§ What the task asks
Nothing but the lines from the first line of the records below to the line holding "box as [x1, y1, x2, y2]." belongs in the answer, copied exactly and without pictures.
=== Section Start ===
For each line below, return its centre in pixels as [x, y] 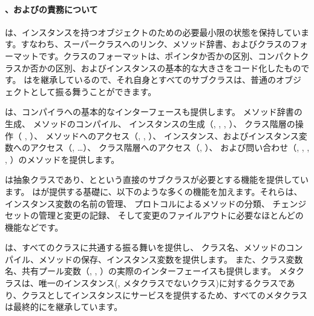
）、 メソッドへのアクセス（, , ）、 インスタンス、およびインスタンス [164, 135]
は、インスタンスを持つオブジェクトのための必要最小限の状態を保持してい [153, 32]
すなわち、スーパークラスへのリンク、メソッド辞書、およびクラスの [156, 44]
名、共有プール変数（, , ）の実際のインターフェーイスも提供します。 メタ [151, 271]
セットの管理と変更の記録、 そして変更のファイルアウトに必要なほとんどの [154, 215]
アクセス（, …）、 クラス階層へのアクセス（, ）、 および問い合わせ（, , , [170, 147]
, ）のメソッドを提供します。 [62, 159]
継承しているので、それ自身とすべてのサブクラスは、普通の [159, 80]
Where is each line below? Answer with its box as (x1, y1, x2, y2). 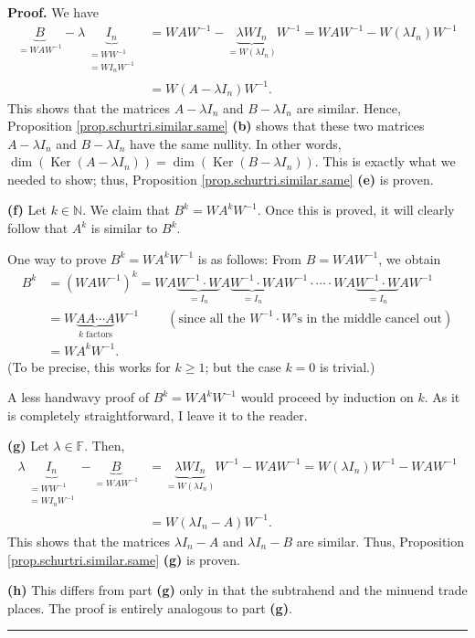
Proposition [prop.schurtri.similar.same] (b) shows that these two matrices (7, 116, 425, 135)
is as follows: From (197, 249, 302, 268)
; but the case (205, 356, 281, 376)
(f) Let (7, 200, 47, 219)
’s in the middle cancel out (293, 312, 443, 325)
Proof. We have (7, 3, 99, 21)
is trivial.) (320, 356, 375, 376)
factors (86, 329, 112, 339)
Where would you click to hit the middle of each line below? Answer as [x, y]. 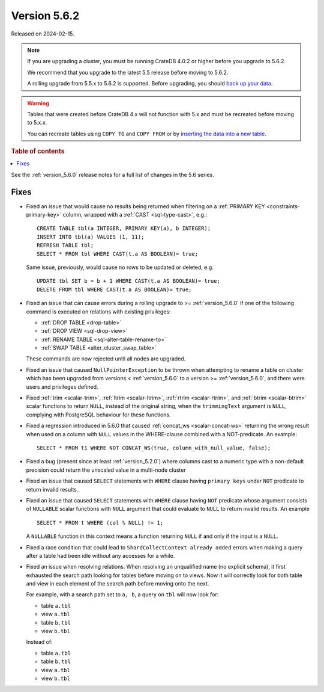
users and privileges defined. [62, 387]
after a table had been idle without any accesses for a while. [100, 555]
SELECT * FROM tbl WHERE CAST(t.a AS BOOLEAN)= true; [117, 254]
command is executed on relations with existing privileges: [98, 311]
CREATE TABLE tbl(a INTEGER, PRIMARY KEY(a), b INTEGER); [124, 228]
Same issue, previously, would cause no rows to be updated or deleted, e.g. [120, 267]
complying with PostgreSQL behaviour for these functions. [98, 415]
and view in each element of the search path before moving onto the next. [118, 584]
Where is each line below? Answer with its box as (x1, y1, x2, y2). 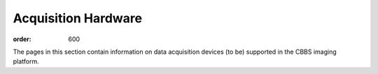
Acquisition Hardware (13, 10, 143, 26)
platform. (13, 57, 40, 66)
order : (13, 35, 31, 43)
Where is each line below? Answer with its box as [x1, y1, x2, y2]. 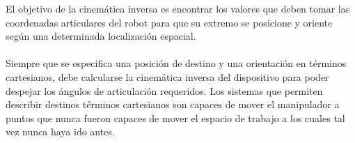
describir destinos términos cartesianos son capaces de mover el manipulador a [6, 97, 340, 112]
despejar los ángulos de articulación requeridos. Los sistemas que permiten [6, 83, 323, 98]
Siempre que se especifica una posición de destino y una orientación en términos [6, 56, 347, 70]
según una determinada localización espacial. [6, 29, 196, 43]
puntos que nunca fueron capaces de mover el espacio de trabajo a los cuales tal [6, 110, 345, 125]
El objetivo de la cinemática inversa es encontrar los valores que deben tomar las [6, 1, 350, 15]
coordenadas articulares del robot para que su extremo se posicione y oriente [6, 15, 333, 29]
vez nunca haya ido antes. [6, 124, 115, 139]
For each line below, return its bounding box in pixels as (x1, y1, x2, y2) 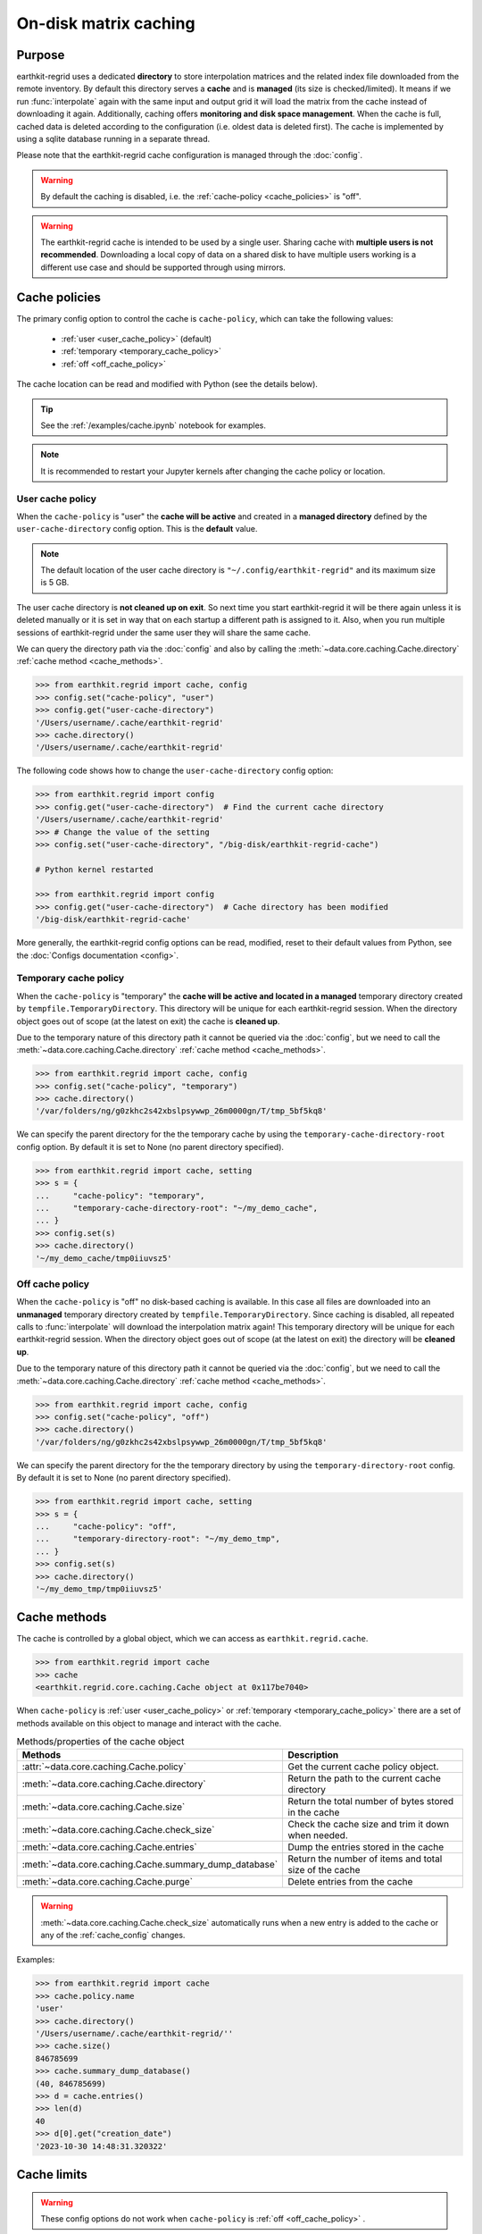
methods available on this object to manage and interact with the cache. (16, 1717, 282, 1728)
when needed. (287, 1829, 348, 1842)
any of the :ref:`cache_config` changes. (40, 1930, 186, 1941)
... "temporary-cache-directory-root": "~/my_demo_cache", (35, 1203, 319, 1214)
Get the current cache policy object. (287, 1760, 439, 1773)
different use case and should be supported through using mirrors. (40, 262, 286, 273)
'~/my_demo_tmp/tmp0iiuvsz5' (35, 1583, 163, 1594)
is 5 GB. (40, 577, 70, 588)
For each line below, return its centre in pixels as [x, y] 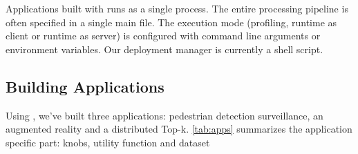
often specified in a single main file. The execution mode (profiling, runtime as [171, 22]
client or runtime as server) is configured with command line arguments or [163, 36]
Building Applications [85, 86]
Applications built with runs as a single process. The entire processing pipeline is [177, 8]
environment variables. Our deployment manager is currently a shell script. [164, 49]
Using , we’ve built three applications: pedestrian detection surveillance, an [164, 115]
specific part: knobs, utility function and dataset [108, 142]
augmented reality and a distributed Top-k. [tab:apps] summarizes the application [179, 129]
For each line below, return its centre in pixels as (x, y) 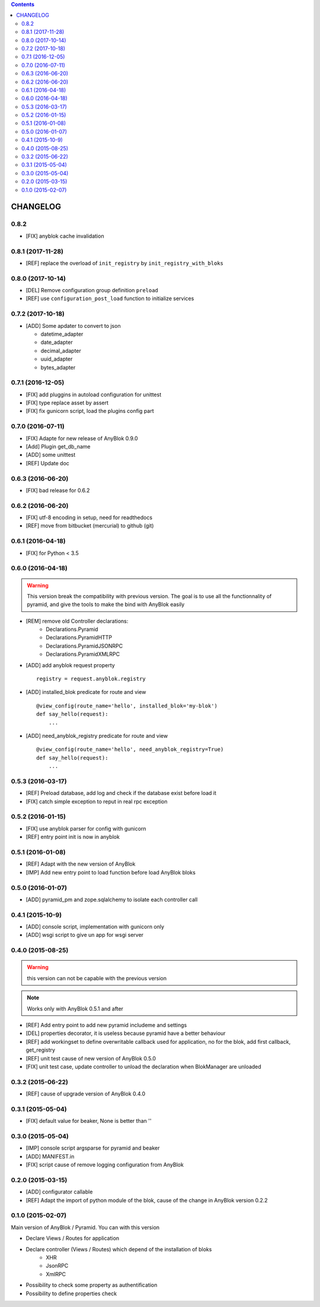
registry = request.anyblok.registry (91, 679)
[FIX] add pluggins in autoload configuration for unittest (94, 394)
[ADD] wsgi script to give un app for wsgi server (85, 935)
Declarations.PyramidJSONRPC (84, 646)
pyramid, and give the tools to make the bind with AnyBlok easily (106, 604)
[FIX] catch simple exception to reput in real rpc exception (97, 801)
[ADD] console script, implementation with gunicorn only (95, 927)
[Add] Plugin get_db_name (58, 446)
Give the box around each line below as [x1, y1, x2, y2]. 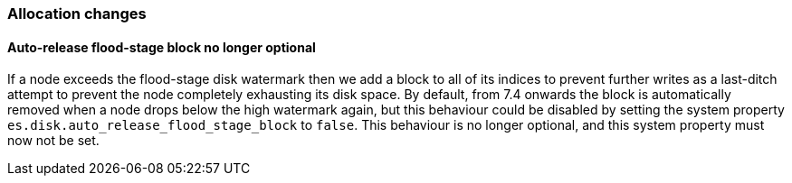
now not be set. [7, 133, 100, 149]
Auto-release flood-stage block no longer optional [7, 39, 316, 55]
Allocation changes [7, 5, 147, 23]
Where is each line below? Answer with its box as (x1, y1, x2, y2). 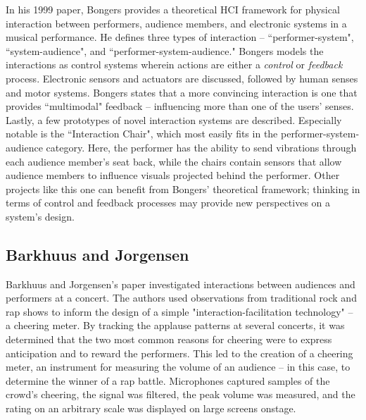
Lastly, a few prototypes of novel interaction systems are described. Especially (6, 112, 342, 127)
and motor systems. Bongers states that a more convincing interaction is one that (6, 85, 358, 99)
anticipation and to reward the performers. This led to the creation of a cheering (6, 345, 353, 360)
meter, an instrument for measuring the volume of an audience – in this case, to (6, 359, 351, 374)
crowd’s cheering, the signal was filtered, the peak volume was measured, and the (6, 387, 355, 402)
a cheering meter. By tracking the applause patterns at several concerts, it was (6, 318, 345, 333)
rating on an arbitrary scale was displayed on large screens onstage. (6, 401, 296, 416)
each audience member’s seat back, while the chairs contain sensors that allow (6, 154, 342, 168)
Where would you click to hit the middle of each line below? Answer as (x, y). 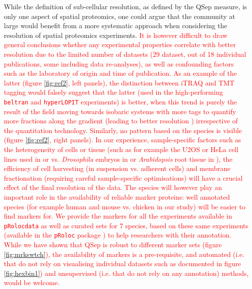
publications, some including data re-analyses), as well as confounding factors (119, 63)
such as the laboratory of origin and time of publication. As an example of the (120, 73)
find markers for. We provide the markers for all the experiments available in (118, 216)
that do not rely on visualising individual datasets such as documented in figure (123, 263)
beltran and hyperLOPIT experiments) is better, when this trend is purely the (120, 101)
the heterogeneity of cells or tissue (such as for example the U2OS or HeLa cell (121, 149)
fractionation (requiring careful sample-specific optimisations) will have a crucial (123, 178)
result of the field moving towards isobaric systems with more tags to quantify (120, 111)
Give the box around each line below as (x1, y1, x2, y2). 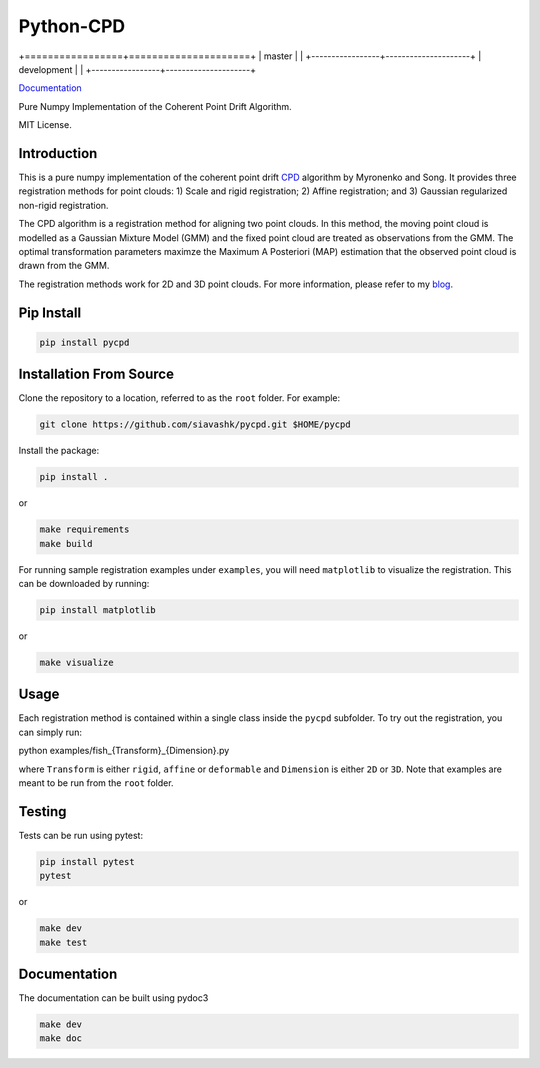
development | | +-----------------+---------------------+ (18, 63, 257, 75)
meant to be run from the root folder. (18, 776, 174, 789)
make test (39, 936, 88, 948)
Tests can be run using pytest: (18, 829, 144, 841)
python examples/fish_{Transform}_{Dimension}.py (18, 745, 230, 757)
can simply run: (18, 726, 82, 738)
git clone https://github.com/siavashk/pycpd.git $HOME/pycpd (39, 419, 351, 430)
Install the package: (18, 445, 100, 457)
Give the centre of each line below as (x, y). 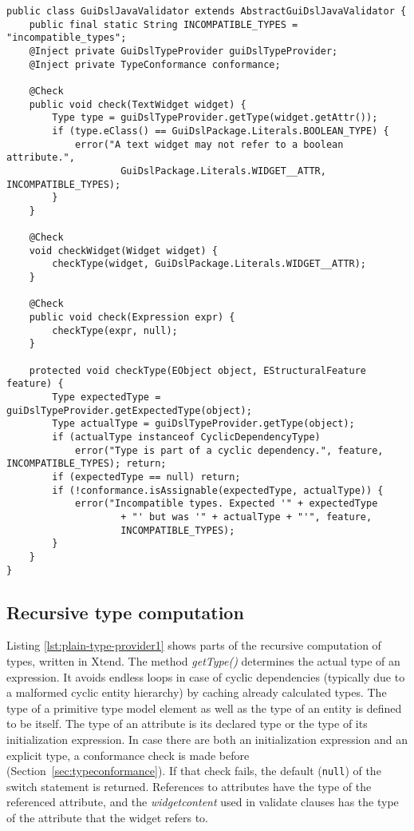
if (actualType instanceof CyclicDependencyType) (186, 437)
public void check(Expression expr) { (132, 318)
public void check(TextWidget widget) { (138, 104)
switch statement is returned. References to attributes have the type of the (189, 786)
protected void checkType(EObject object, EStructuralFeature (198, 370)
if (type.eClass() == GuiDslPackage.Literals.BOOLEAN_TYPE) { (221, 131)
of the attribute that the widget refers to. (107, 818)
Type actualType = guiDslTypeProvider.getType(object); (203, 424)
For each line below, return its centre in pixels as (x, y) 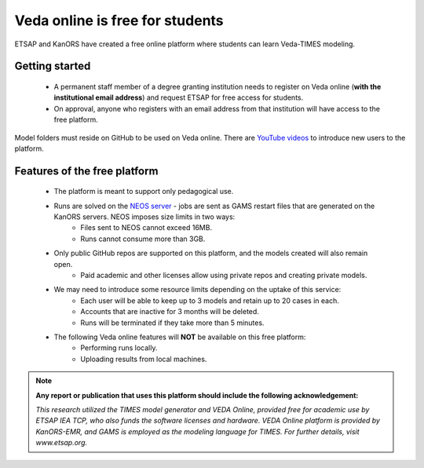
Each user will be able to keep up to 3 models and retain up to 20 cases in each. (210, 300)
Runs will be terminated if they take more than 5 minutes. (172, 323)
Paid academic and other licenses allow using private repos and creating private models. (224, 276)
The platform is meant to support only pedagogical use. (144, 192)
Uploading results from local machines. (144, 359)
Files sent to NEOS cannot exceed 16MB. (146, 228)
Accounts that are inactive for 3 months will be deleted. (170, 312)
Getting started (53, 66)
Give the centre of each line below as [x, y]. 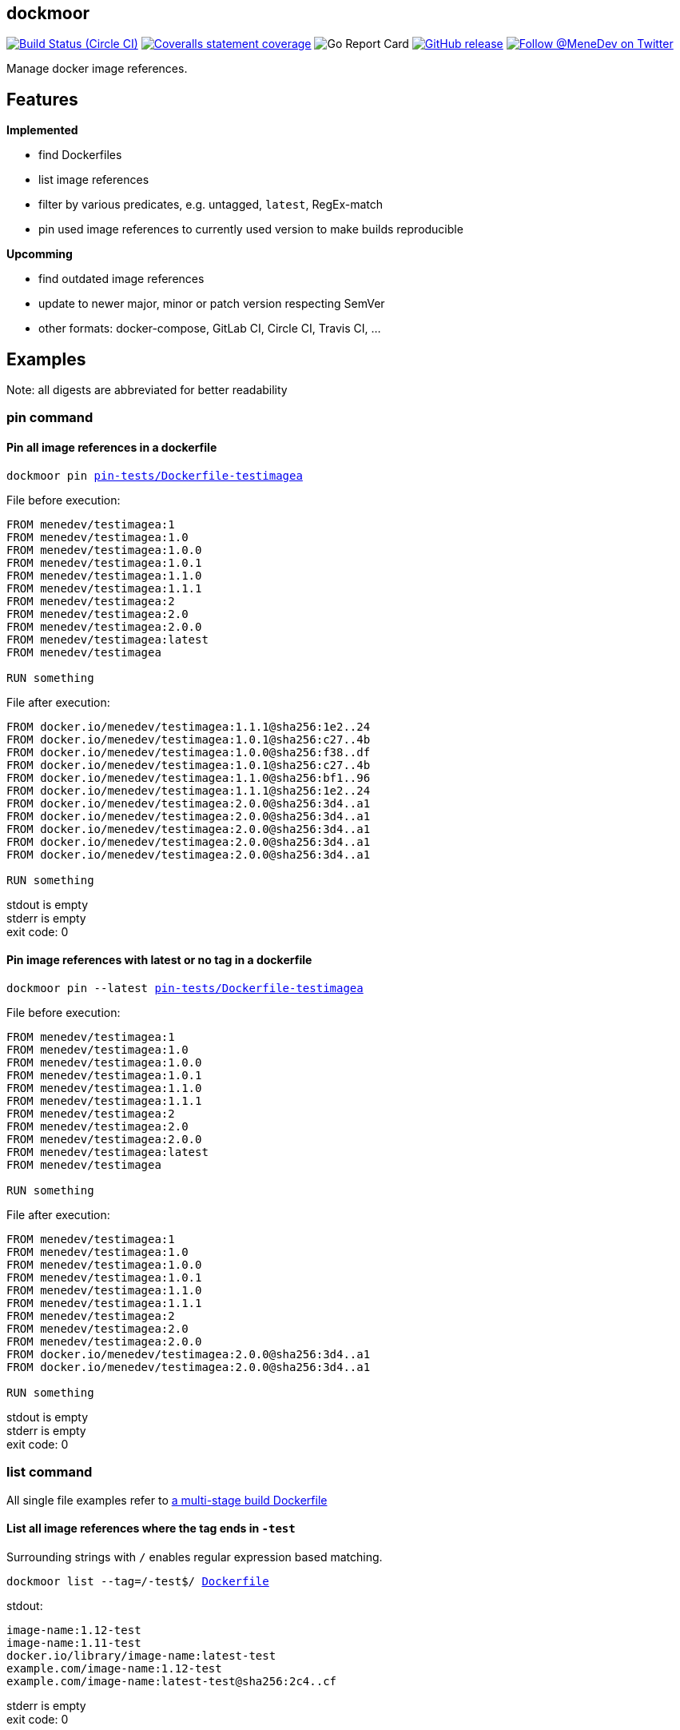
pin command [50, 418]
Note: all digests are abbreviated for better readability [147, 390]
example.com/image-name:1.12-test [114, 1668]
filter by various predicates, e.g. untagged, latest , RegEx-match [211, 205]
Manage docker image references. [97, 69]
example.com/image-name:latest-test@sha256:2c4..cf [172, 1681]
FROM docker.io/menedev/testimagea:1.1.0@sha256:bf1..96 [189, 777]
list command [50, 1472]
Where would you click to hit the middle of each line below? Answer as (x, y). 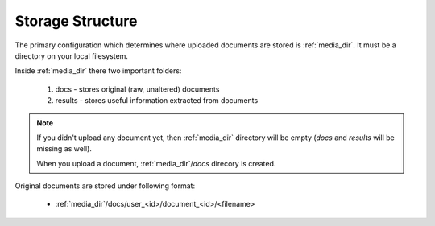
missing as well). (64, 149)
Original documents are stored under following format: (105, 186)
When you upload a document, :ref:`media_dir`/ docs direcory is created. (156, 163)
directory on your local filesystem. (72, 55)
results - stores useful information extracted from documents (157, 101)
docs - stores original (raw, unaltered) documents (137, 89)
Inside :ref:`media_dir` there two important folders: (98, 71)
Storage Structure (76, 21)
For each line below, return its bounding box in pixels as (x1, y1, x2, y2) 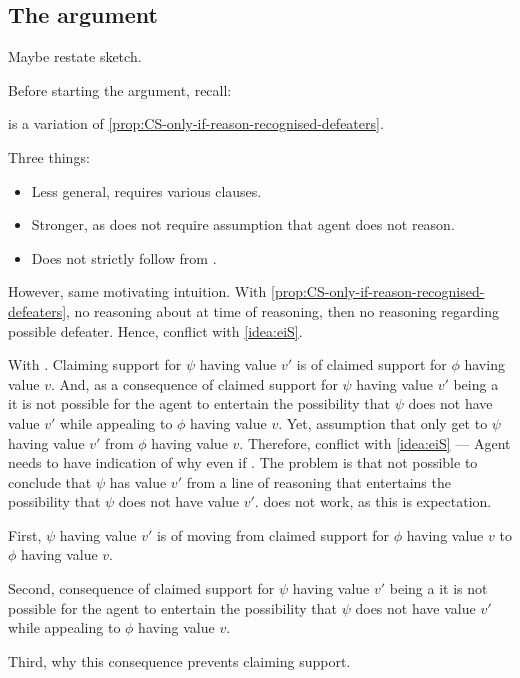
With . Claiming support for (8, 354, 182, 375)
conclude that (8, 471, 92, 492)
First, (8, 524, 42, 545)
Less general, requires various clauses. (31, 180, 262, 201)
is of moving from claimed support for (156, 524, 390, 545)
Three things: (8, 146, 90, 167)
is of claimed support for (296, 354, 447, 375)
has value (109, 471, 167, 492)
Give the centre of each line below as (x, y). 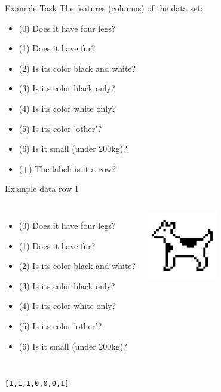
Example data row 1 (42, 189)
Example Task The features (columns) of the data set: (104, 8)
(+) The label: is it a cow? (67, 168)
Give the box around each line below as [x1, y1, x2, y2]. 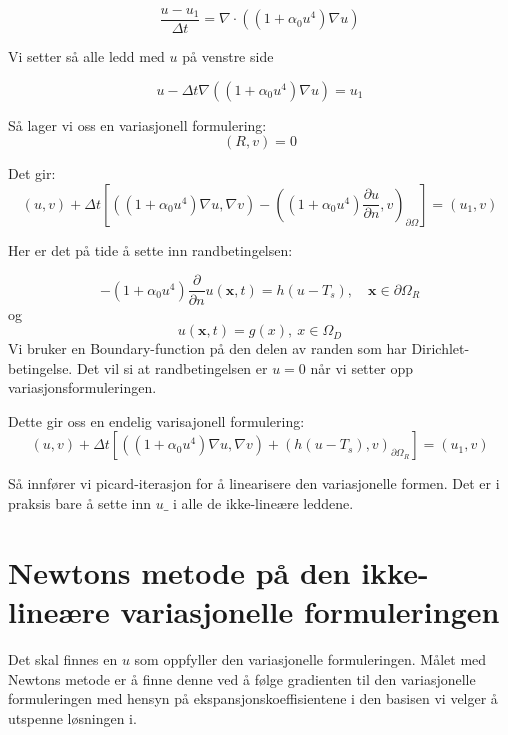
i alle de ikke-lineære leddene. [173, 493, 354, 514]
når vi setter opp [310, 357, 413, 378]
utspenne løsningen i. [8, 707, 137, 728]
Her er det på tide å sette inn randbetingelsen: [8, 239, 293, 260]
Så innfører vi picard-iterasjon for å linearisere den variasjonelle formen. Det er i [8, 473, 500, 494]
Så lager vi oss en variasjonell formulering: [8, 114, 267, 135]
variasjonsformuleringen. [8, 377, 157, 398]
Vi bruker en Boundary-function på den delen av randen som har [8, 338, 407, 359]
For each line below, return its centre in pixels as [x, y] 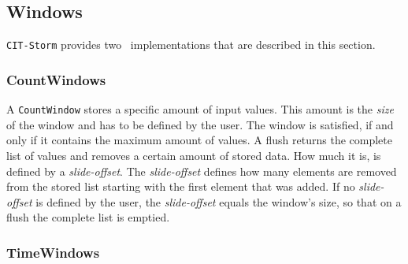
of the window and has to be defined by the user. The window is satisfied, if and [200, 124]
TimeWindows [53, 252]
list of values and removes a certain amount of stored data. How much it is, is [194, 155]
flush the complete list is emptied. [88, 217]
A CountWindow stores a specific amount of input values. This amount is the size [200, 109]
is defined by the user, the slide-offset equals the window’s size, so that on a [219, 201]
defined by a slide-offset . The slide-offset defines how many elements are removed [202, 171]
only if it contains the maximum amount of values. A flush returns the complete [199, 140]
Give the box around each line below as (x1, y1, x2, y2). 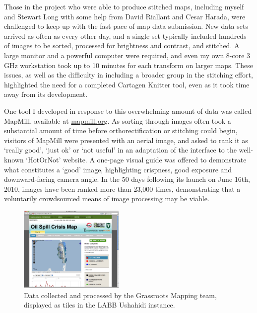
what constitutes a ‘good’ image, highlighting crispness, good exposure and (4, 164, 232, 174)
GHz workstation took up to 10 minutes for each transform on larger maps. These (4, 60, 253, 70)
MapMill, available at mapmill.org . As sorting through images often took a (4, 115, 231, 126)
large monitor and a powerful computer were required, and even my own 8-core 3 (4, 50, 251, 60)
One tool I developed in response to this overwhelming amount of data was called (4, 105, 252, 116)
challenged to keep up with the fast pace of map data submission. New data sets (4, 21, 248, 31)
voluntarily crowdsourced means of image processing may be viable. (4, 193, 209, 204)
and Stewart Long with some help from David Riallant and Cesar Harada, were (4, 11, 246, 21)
=== Section End ===
§ Exercise response
For each line below, return its centre in pixels as [x, y] 
）、 メソッドへのアクセス（, , ）、 インスタンス、およびインスタンス [164, 135]
は、インスタンスを持つオブジェクトのための必要最小限の状態を保持してい [153, 32]
すなわち、スーパークラスへのリンク、メソッド辞書、およびクラスの [156, 44]
名、共有プール変数（, , ）の実際のインターフェーイスも提供します。 メタ [151, 271]
セットの管理と変更の記録、 そして変更のファイルアウトに必要なほとんどの [154, 215]
アクセス（, …）、 クラス階層へのアクセス（, ）、 および問い合わせ（, , , [170, 147]
, ）のメソッドを提供します。 [62, 159]
継承しているので、それ自身とすべてのサブクラスは、普通の [159, 80]
Where is each line below? Answer with its box as (x1, y1, x2, y2). 
Proposition [prop.schurtri.similar.same] (b) shows that these two matrices (7, 116, 425, 135)
is as follows: From (197, 249, 302, 268)
; but the case (205, 356, 281, 376)
(f) Let (7, 200, 47, 219)
’s in the middle cancel out (293, 312, 443, 325)
Proof. We have (7, 3, 99, 21)
is trivial.) (320, 356, 375, 376)
factors (86, 329, 112, 339)
Where would you click to hit the middle of each line below? Answer as [x, y]. 
users and privileges defined. [62, 387]
after a table had been idle without any accesses for a while. [100, 555]
SELECT * FROM tbl WHERE CAST(t.a AS BOOLEAN)= true; [117, 254]
command is executed on relations with existing privileges: [98, 311]
CREATE TABLE tbl(a INTEGER, PRIMARY KEY(a), b INTEGER); [124, 228]
Same issue, previously, would cause no rows to be updated or deleted, e.g. [120, 267]
complying with PostgreSQL behaviour for these functions. [98, 415]
and view in each element of the search path before moving onto the next. [118, 584]
Where is each line below? Answer with its box as (x1, y1, x2, y2). 
Acquisition Hardware (13, 10, 143, 26)
platform. (13, 57, 40, 66)
order : (13, 35, 31, 43)
Where is each line below? Answer with its box as [x1, y1, x2, y2]. 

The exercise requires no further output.